Ridgewood is a suburb of Uckfield in South East England.

Ridgewood is a village on the south of the Town of Uckfield in the South East of England. It is inland between the seaside towns of Eastbourne (20 miles) and Brighton (17 miles) and approximately 6 miles from the Ashdown Forest. The village which has the Uckfield Millennium Green; an area of 22 acres of countryside with an all-weather tree-lined path. The area used to provide the clay for the adjacent Sussex Pottery works, owned by Benjamin Wares which operated until 1970 producing bricks, tiles and other terracotta products. The history of the brickworks is commemorated in the names of the nearby Wares Road and The Potteries. Walking around the Uckfield Millennium Green a deep quarry can still be seen where clay was dug in the 20th century and brought by narrow gauge train up to the brickworks in what is now the Ridgewood Factory Estate.

In 2016, the population was 3680 making up approximately 24% of the Uckfield population of 15157.

Ridgewood is not a parish as it has no church but is a voting ward.
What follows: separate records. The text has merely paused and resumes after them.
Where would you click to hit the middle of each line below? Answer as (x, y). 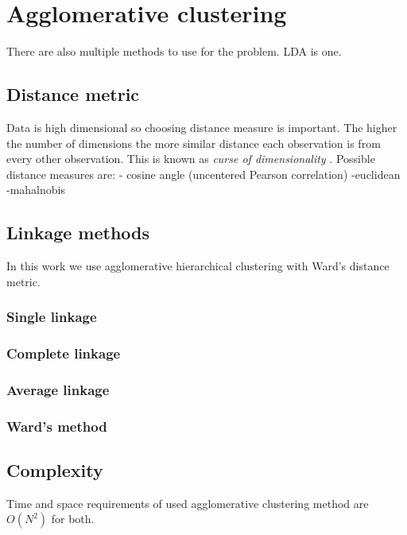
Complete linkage (64, 353)
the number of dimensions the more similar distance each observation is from (194, 143)
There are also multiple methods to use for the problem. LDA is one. (174, 51)
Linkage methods (78, 233)
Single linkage (52, 317)
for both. (73, 519)
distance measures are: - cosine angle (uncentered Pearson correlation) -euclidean (203, 174)
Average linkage (58, 389)
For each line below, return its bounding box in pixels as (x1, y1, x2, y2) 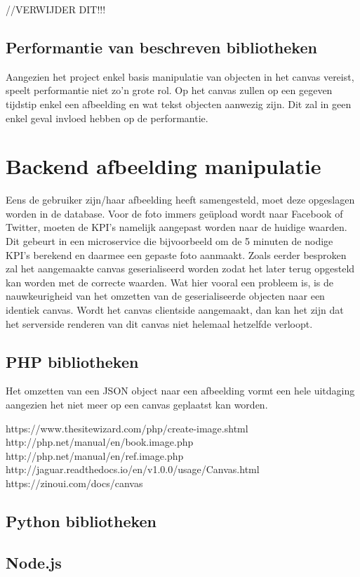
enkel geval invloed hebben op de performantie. (6, 110, 208, 125)
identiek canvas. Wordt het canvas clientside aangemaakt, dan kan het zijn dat (6, 303, 344, 317)
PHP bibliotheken (6, 350, 139, 372)
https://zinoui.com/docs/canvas (6, 476, 143, 490)
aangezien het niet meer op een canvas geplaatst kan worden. (6, 397, 268, 412)
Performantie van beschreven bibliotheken (6, 36, 317, 58)
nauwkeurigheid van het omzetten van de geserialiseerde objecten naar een (6, 288, 325, 303)
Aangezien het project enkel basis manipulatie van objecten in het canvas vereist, (6, 69, 354, 84)
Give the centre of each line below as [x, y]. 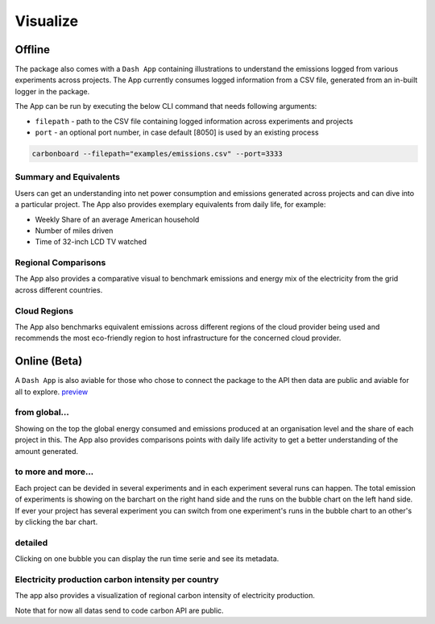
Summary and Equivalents [68, 177]
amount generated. [47, 451]
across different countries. [59, 289]
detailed [31, 543]
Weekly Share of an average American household [117, 219]
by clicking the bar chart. [56, 522]
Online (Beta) [49, 362]
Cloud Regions [44, 310]
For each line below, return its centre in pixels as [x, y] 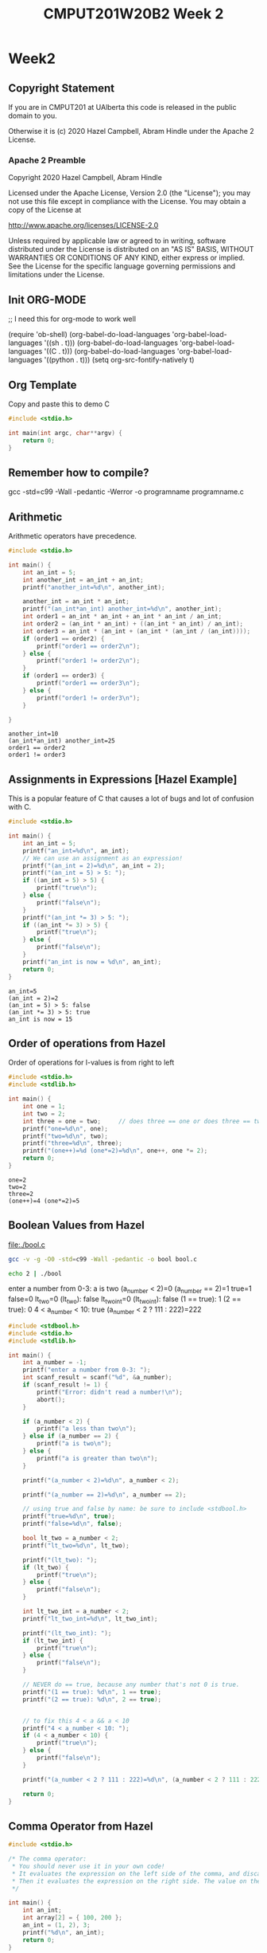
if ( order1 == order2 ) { [64, 638]
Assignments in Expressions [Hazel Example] [123, 779]
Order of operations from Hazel [87, 1043]
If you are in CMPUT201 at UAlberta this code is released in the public [122, 107]
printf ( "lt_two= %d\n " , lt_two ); [76, 1545]
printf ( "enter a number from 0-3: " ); [87, 1370]
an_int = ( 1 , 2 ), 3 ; [56, 1925]
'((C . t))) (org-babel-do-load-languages [110, 351]
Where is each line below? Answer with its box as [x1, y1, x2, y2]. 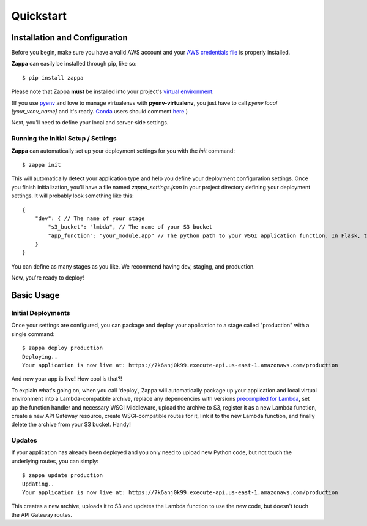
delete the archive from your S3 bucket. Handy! [11, 421, 131, 429]
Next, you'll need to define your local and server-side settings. [11, 119, 169, 126]
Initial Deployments [11, 309, 70, 318]
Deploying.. [22, 353, 58, 360]
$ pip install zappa [22, 74, 84, 81]
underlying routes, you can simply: [11, 457, 99, 465]
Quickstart [11, 9, 67, 23]
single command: [11, 330, 55, 337]
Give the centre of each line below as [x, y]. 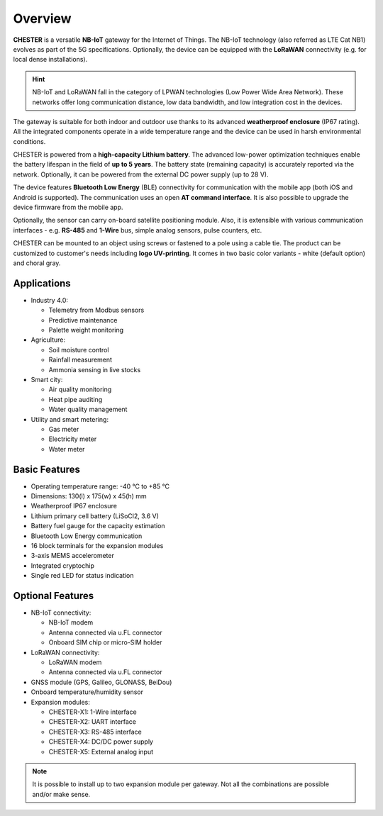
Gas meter [64, 429]
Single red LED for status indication [82, 576]
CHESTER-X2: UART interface [92, 722]
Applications [42, 283]
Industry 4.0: [50, 300]
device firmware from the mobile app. [68, 207]
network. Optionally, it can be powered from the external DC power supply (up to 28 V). [141, 174]
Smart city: [47, 380]
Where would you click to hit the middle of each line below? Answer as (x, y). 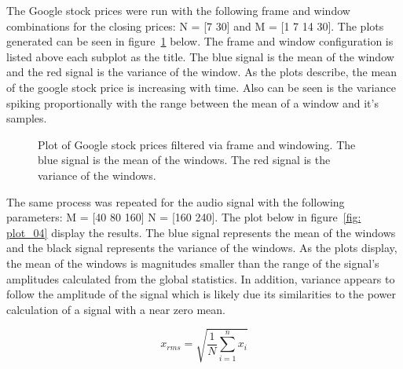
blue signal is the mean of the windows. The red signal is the (184, 160)
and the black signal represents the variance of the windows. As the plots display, (202, 248)
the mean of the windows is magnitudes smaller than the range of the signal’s (193, 263)
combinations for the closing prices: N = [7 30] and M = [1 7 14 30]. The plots (195, 26)
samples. (27, 118)
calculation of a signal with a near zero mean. (116, 309)
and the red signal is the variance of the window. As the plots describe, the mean (202, 72)
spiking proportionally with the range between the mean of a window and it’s (192, 102)
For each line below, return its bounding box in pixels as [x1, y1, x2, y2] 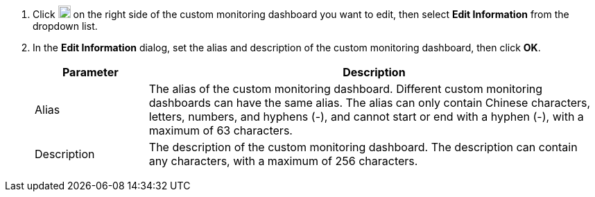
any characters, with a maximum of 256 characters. [148, 154, 418, 168]
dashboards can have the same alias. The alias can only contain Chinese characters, [148, 96, 591, 110]
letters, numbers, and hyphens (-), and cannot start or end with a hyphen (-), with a [148, 110, 584, 123]
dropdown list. [33, 20, 98, 32]
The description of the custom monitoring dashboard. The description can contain [148, 140, 578, 154]
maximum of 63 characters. [148, 123, 293, 137]
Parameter [62, 65, 119, 79]
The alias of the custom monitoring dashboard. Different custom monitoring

It has one nursing home, (Copper Beech house (Bupa), It has two care centres for the disabled - The New Inn and Copper Beech Nursing Home. It has a Post Office (with adjoining shop) and two bus routes passing through it to Eastbourne via Hailsham and Brighton via Lewes to the south, and Uckfield, Crowborough and Tunbridge Wells to the North. There is one pub in the village - The Brickmakers Arms, and the Ridgewood Village Hall  which is used by community groups for events as well as polling. Adjacent to the hall is the recreation ground which is a green space adjoined by the Millennium Green, a children's play area and local allotments. The recreation ground and Village hall play host to Christmas and Summer fayres, a November firework display, Easter Bunny Hunts, Quiz nights, and Bingo afternoons.